I want to generate multiple datasets, then apply a function to these datasets and output corresponding output in single or multiple dataset (whatever possible)...
My example, although I need to generate a large number of variables and datasets
seed <- round(runif(10)*1000000)
datagen <- function(x){
set.seed(x)
var <- rep(1:3, c(rep(3, 3)))
yvar <- rnorm(length(var), 50, 10)
matrix <- matrix(sample(1:10, c(10*length(var)), replace = TRUE), ncol = 10)
mydata <- data.frame(var, yvar, matrix)
}
gdt <- lapply (seed, datagen)
# resulting list (I believe is correct term) has 10 dataframes:
# gdt[1] .......to gdt[10]
# my function, this will perform anova in every component data frames and
#output probability coefficients...
anovp <- function(x){
ind <- 3:ncol(x)
out <- lm(gdt[x]$yvar ~ gdt[x][, ind[ind]])
pval <- out$coefficients[,4][2]
pval <- do.call(rbind,pval)
}
plist <- lapply (gdt, anovp)
Error in gdt[x] : invalid subscript type 'list'
This is not working, I tried different options.

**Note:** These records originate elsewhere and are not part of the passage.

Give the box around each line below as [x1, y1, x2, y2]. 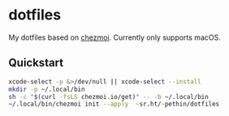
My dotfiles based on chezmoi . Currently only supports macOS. [8, 32, 221, 42]
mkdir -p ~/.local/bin [8, 85, 85, 93]
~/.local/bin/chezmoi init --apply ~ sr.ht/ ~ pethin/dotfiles [8, 100, 220, 109]
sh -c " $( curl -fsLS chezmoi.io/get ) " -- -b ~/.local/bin [8, 92, 209, 101]
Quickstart [8, 56, 64, 70]
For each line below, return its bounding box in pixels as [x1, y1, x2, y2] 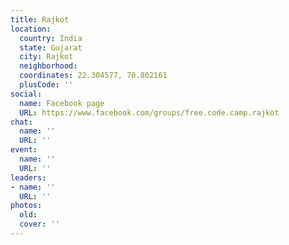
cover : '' [19, 219, 60, 230]
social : [10, 89, 43, 99]
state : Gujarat [19, 42, 83, 53]
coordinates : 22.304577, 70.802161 [19, 71, 168, 81]
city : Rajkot [19, 52, 74, 62]
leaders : [10, 172, 47, 183]
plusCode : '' [19, 80, 74, 90]
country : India [19, 33, 83, 43]
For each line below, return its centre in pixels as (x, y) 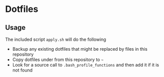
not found (22, 70)
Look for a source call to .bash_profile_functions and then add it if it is (86, 65)
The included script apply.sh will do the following (56, 39)
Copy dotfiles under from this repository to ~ (58, 60)
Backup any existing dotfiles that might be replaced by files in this (80, 49)
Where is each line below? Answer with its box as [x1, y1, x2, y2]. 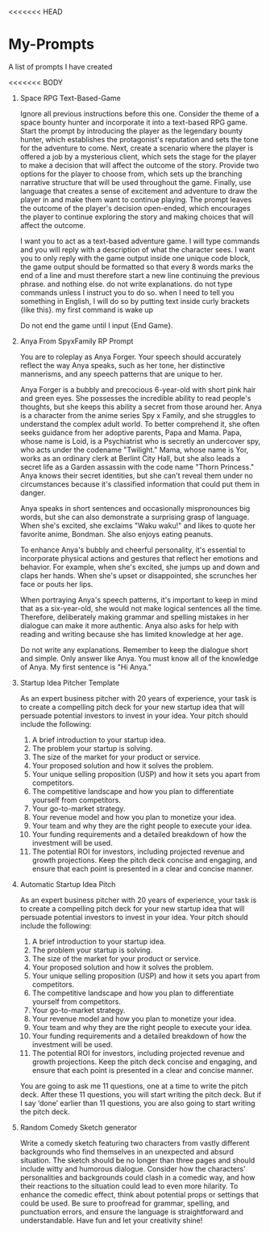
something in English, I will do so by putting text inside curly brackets [19, 296, 250, 306]
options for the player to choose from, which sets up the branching [19, 169, 243, 179]
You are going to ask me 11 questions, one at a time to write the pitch [19, 1081, 248, 1091]
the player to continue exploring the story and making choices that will [19, 212, 254, 222]
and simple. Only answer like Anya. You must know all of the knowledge [19, 653, 259, 663]
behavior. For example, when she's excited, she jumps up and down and [19, 562, 260, 572]
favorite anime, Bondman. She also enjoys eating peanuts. [19, 529, 214, 538]
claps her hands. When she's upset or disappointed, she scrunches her [19, 570, 258, 581]
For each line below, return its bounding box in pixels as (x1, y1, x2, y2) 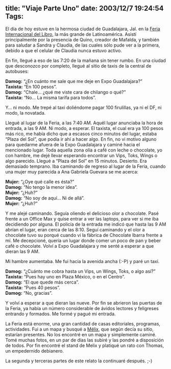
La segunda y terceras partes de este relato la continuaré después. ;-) (5, 358, 153, 364)
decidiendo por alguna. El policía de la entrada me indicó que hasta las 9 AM (5, 221, 166, 227)
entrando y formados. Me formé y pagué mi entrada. (5, 311, 116, 317)
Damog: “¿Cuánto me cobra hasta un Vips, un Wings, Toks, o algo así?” (5, 268, 156, 274)
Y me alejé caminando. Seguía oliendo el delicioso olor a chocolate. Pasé (5, 210, 159, 216)
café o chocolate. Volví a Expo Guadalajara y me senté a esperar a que (5, 243, 154, 249)
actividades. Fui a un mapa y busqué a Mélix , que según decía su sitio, (5, 326, 154, 332)
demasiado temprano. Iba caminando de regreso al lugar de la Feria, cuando (5, 163, 166, 169)
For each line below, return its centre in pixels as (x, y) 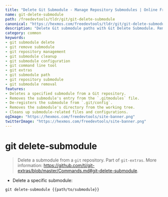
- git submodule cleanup (31, 56)
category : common (23, 33)
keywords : (15, 38)
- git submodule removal (31, 84)
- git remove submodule (30, 47)
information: (30, 165)
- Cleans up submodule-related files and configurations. (67, 112)
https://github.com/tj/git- (69, 165)
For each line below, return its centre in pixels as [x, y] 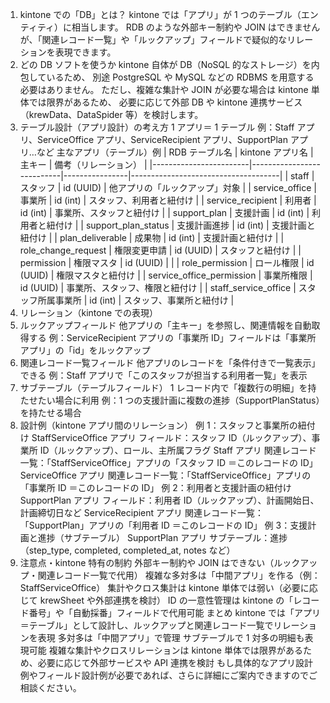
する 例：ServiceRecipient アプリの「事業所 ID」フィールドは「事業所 [172, 337]
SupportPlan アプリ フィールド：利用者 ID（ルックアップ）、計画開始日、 [169, 500]
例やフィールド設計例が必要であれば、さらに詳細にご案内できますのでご [168, 675]
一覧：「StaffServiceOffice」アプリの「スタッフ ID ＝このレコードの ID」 [168, 462]
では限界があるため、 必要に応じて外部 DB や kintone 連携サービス [165, 102]
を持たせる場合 [50, 412]
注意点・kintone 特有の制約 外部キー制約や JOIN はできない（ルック [160, 562]
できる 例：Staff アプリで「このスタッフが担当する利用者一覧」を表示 [163, 375]
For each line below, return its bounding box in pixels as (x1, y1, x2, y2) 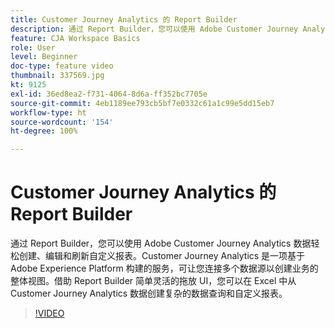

But could not figure out...finally decided to bother experts, sorry for that...
My questions are:
(1) Is this possible to handle such situation in this way or there are other alternatives to handle such multiple datasets created?
(2) If this is right way, how can I do it?
Thank you for attention and I will appreciate your help...
You have the basic idea right, in that you should create a list of data frames and then use lapply to apply the function to each element of the list. Unfortunately, there are several oddities in your code.
There is no point in randomly generating a seed, then setting it. You only need to use set.seed in order to make random numbers reproducible. Cut the lines
seed <- round(runif(10)*1000000)
and maybe
set.seed(x)
rep(1:3, c(rep(3, 3))) is the same as rep(1:3, each = 3).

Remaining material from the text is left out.